Q: What lesson have you learned through this business?

It’s so easy to become overwhelmed. And I’m not talking about managing clients or chasing down invoices. The sheer number of choices I had to make each day overwhelmed me in the first year.

It would get to the end of the day and my partner would ask me what we should make for dinner and I’d want to cry. I had choice fatigue. Even though I’m a one-woman team (and plan to stay this way), I realized quickly that I still had to create a team of experts I could rely on when I needed help. I hired a designer, web developer, photographer and videographer, accountant, and recently a business coach, and a process coach.
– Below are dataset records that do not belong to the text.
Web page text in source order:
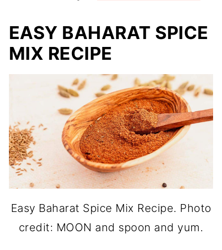
EASY BAHARAT SPICE
MIX RECIPE
Easy Baharat Spice Mix Recipe. Photo
credit: MOON and spoon and yum.
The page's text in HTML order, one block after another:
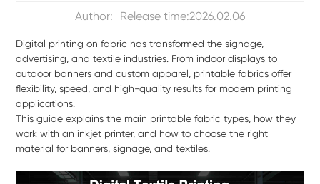
Author: Release time:2026.02.06
Digital printing on fabric has transformed the signage,
advertising, and textile industries. From indoor displays to
outdoor banners and custom apparel, printable fabrics offer
flexibility, speed, and high-quality results for modern printing
applications.
This guide explains the main printable fabric types, how they
work with an inkjet printer, and how to choose the right
material for banners, signage, and textiles.
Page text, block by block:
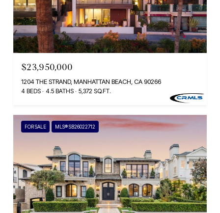
$23,950,000
1204 THE STRAND, MANHATTAN BEACH, CA 90266
4 BEDS 4.5 BATHS 5,372 SQ.FT.
FOR SALE MLS® SB26022712
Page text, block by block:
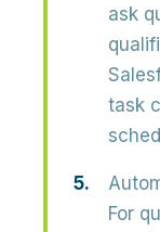
ask
task
For
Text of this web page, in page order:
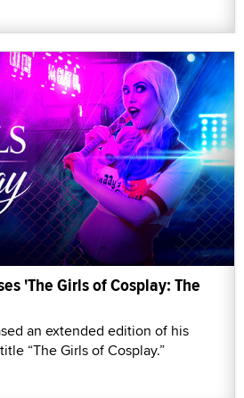
'The Girls of Cosplay: The
an extended edition of his
“The Girls of Cosplay.”
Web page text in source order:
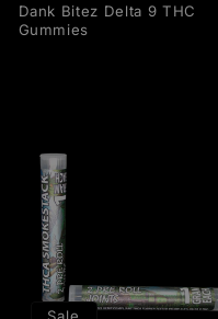
Dank Bitez Delta 9 THC
Gummies
Sale
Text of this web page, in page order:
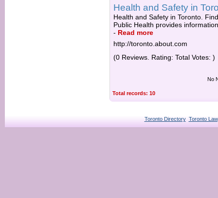
Health and Safety in
Health and Safety in Toronto.
Public Health provides
- Read more
http://toronto.about.com
(0 Reviews. Rating: Total Votes: )
No
Total records: 10
Toronto Directory Toronto
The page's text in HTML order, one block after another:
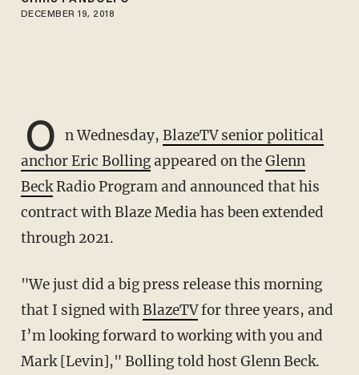
DECEMBER 19, 2018
O n Wednesday, BlazeTV senior political
anchor Eric Bollingappeared on theGlenn
BeckRadio Program and announced that his
contract with Blaze Media has been extended
through 2021.
"We just did a big press release this morning
that I signed withBlazeTVfor three years, and
I’m looking forward to working with you and
Mark [Levin]," Bolling told host Glenn Beck.
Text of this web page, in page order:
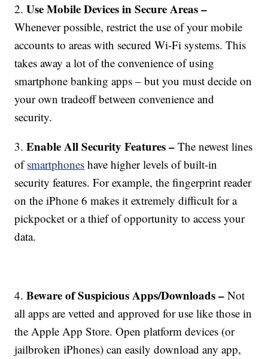
2.Use Mobile Devices in Secure Areas –
Whenever possible, restrict the use of your mobile
accounts to areas with secured Wi-Fi systems. This
takes away a lot of the convenience of using
smartphone banking apps – but you must decide on
your own tradeoff between convenience and
security.
3.Enable All Security Features – The newest lines
ofsmartphones have higher levels of built-in
security features. For example, the fingerprint reader
on the iPhone 6 makes it extremely difficult for a
pickpocket or a thief of opportunity to access your
data.
4. Beware of Suspicious Apps/Downloads – Not
all apps are vetted and approved for use like those in
the Apple App Store. Open platform devices (or
jailbroken iPhones) can easily download any app,
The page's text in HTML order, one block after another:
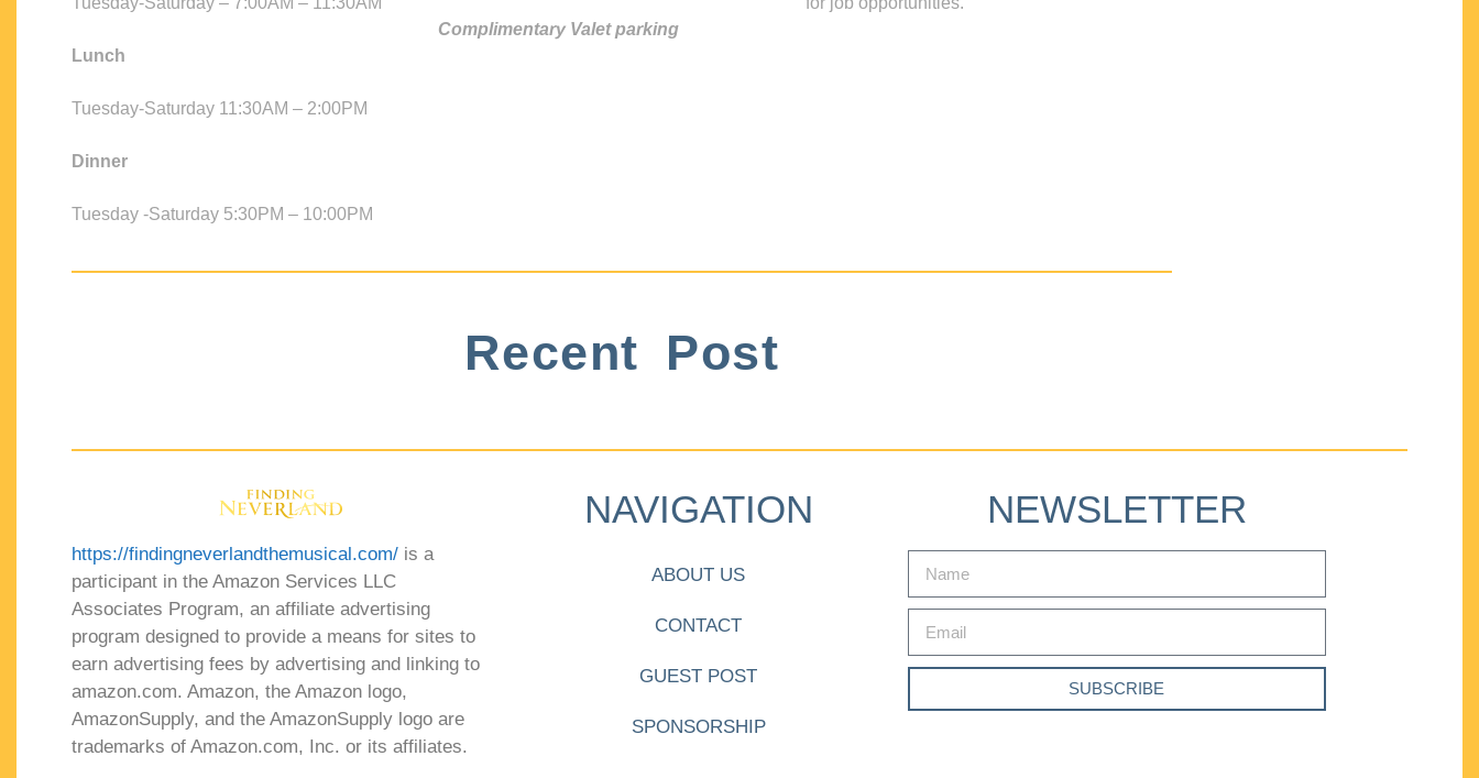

It’s easy to fall into the trap of doing everything yourself, and justify your decision by telling yourself you want the learning experience or to save money. If you want to run a successful business, you can’t do it alone. Hiring a support team is a smart investment, and it will allow you to focus on doing whatever it is you do best – and isn’t that why you started your business in the first place?

Q: How do you help emerging businesses?

I help women-led, service-based businesses blend who they are with what they do, build a thriving, profitable, and sought-after brand, and become known for their expertise in a way that feels right to them.

I'm not like other content, business and visibility coaches out there. While others tell you what to do, I show you how to do it and co-create with you. This means my clients don’t jump on weekly ‘how-to’ webinars with 300 other people OR drop fed daily to-do lists via email. You will never hear me say “you won’t be successful unless you [insert: latest marketing fad].”

A one-size-fits-all approach to business doesn’t work. That’s why I get to know my clients and help them build a business that reflects how they want to show up in the world. What I’ve learned is the one thing that sets you apart from all other businesses is you. In the sea of sameness, it’s your ideas that people want to know, your experiences they want to hear, and your knowledge they want to pay for. Now more than ever, people want to buy from businesses who have a clear purpose and a reason for existing.


Q: What have you seen to be the most common business or personal challenge experienced by your clients?

Most of my clients come to me because they aren’t getting the attention, clients or cash they want. But when we dig a little deeper, we realize that the block is due to a lack of confidence and clarity.

If you’re honest with yourself, the real reason you don’t want to scream from the rooftops about your business is that you don’t feel confident. You don’t know what makes you different in the sea of sameness. You aren’t clear on what it is you offer and whom you want to help.

Getting super clear about your message and purpose, and being able to articulate that in words is the first step to building the confidence you need to make your dreams of running a successful business a reality. Knowing what you stand for makes sharing your elevator pitch, doing Insta stories and writing your website copy so much easier.

Q: Who has been the biggest influence in your career and the way you approach your work?

I didn’t have many role models growing up and I’ve never been one for following celebs, even in the business world.

For me, my friends, colleagues and clients have had the biggest influence in my career. They are always encouraging me to push boundaries, challenge the way I do things, and come at a problem from a new angle. They’ve taught me that I can’t go at it alone, and that we can all achieve more when we work together.

Q: What are your favorite words to live by?

"The most dangerous risk of all - the risk of spending your life not doing what you want on the bet you can buy yourself the freedom to do it later." - Randy Komisar

Q: What advice would you give emerging business owners?

What I’ve learned is you really don’t need a million dollar budget, unlimited resources, or a 60-hour week to have the life and business you want. What you do need is to be clear on your purpose, what you hope to achieve or change through your business, and whom you want to help.

Knowing the answers to these questions will help you make better decisions, stay focused when you feel overwhelmed, and define what success looks like for you.